▸ EXERCISE BRIEF
Below is a listing; repeat exactly the lines from the one containing "consist mostly of" to the one containing "surfaces side by", both included.

▸ EXCERPTED DATA
────────────────
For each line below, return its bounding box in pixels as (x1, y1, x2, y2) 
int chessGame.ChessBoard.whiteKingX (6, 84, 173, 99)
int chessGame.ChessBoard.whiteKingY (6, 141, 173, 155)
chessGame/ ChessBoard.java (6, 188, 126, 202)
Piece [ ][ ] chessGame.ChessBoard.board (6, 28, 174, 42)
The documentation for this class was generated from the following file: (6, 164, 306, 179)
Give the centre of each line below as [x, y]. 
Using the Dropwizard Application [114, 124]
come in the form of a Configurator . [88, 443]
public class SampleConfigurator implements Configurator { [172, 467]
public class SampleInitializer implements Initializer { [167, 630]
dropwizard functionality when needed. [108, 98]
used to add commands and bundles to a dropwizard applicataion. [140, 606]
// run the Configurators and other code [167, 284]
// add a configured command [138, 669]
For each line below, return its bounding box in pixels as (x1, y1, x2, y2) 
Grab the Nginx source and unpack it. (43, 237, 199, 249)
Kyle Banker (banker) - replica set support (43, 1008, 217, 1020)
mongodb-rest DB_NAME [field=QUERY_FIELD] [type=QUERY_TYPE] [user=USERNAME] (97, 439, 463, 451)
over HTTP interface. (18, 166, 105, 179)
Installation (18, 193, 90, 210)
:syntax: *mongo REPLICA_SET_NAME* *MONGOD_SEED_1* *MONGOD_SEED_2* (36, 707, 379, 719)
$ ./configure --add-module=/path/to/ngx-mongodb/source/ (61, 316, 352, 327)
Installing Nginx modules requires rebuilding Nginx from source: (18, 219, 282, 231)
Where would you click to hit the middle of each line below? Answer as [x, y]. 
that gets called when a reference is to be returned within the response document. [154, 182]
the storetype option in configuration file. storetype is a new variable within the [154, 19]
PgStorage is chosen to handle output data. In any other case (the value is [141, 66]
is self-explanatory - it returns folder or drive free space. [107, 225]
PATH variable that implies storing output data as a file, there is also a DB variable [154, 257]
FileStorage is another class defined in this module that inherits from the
────────────────
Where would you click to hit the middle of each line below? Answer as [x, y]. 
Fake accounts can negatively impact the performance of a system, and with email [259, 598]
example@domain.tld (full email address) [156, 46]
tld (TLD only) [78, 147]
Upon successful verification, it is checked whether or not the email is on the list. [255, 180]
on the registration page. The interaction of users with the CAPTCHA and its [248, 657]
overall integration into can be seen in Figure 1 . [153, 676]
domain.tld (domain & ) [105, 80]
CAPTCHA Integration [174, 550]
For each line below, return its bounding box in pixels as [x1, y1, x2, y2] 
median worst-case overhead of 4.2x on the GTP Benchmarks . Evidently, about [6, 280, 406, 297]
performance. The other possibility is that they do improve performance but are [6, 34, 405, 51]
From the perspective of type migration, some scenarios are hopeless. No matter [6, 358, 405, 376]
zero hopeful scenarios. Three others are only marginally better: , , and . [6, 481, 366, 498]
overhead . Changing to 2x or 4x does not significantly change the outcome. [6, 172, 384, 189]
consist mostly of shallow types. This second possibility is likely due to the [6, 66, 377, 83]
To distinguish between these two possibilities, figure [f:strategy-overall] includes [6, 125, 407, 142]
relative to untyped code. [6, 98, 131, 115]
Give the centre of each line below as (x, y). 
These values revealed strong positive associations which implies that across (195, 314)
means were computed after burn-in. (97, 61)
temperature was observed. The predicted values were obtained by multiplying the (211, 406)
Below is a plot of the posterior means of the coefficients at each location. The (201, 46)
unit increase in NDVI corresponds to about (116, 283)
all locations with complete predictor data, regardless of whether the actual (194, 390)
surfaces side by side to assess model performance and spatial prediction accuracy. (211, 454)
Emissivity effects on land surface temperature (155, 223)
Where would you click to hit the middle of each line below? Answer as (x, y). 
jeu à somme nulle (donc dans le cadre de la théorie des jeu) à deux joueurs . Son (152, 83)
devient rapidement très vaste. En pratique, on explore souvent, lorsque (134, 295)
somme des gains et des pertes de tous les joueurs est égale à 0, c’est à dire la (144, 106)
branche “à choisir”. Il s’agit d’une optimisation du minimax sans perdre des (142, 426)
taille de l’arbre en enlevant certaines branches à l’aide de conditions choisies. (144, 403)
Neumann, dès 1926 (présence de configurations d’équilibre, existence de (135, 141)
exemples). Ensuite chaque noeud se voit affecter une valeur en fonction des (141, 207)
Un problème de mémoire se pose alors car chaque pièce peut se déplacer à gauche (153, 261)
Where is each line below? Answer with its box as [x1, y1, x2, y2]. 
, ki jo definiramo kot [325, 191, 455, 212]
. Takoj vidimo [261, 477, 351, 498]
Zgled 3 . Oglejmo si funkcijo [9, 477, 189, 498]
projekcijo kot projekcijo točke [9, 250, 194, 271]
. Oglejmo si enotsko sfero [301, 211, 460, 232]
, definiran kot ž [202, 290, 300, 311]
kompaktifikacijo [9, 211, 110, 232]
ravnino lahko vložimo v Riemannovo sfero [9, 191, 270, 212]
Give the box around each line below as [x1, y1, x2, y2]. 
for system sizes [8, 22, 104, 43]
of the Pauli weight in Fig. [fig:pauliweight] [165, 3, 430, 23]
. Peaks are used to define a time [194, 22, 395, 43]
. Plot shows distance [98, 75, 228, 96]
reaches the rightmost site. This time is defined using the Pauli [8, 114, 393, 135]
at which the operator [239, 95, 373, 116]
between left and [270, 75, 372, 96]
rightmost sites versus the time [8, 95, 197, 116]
────────────────
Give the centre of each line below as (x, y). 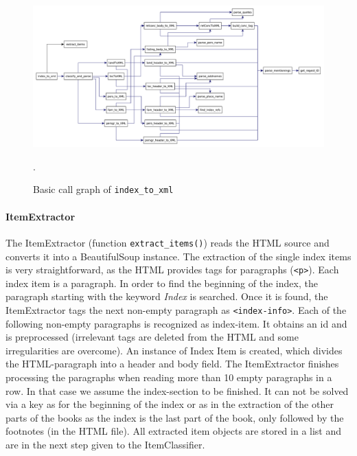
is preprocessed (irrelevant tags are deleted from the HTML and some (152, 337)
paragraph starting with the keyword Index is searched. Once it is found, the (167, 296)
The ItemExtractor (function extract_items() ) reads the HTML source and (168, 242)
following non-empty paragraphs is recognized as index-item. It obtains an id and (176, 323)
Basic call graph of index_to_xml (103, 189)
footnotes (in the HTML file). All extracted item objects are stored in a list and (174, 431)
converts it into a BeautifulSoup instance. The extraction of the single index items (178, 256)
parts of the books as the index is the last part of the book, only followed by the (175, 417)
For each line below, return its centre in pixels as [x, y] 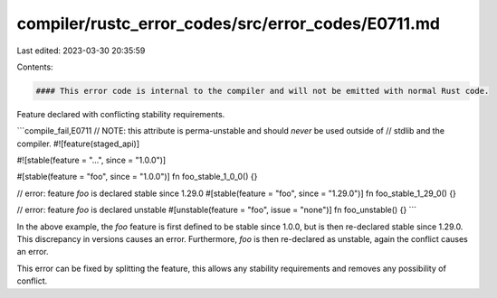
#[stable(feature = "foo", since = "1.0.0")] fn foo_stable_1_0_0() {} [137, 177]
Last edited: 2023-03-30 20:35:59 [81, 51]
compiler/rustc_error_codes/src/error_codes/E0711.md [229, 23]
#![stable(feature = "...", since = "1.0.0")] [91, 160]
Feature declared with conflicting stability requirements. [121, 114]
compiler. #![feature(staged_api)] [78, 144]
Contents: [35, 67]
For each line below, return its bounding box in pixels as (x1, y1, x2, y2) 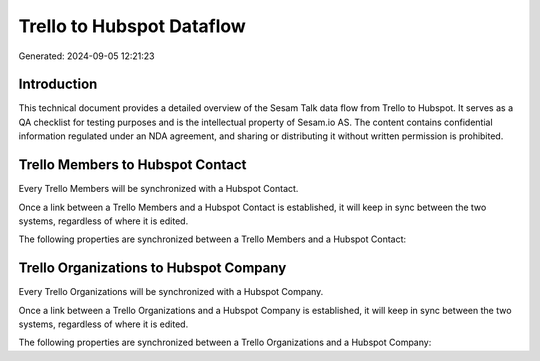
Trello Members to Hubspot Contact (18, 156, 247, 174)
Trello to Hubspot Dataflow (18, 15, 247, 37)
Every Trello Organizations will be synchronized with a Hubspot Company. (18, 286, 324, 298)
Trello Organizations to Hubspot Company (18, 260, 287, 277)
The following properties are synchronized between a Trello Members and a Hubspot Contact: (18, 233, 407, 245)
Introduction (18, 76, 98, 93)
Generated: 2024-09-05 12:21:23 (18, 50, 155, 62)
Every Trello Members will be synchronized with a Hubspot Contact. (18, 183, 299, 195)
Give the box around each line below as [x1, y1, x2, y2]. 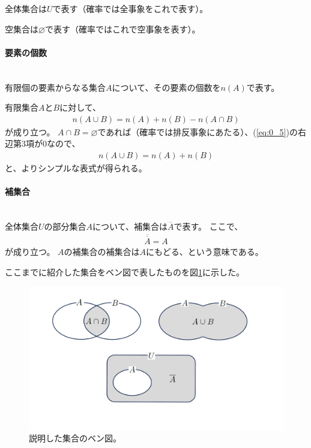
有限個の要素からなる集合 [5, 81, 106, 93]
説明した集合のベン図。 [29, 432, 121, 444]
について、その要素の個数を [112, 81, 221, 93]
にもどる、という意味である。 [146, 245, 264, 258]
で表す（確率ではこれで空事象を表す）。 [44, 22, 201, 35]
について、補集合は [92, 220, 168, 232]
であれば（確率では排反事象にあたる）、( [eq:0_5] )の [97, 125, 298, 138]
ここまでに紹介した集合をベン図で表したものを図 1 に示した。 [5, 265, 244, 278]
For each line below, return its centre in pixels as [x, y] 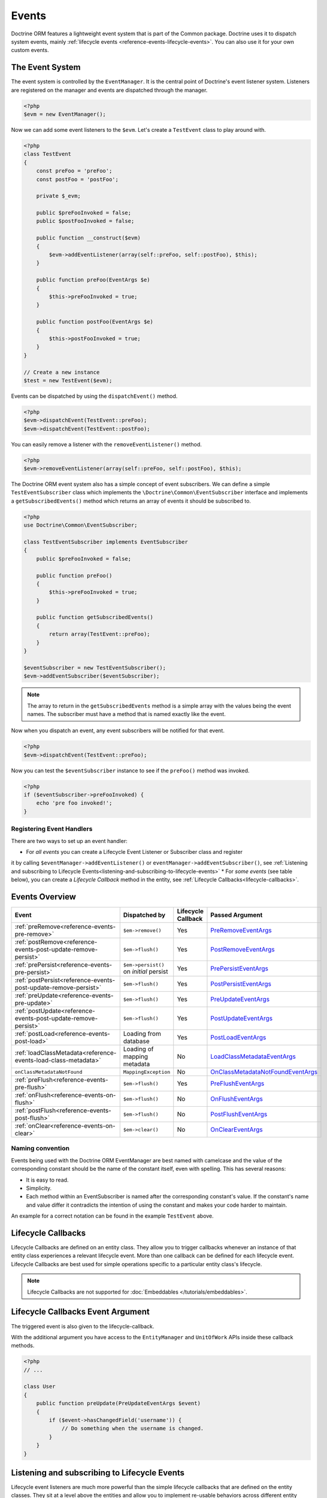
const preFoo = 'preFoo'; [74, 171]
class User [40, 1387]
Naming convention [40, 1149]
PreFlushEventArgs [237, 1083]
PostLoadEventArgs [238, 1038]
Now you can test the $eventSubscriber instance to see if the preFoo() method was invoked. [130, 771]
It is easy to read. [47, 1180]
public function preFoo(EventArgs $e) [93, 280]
────────────────
▸ OUTPUT OF THE EXERCISE
consist mostly of shallow types. This second possibility is likely due to the [6, 66, 377, 83]
To distinguish between these two possibilities, figure [f:strategy-overall] includes [6, 125, 407, 142]
relative to untyped code. [6, 98, 131, 115]
Give the centre of each line below as (x, y). 
These values revealed strong positive associations which implies that across (195, 314)
means were computed after burn-in. (97, 61)
temperature was observed. The predicted values were obtained by multiplying the (211, 406)
Below is a plot of the posterior means of the coefficients at each location. The (201, 46)
unit increase in NDVI corresponds to about (116, 283)
all locations with complete predictor data, regardless of whether the actual (194, 390)
surfaces side by side to assess model performance and spatial prediction accuracy. (211, 454)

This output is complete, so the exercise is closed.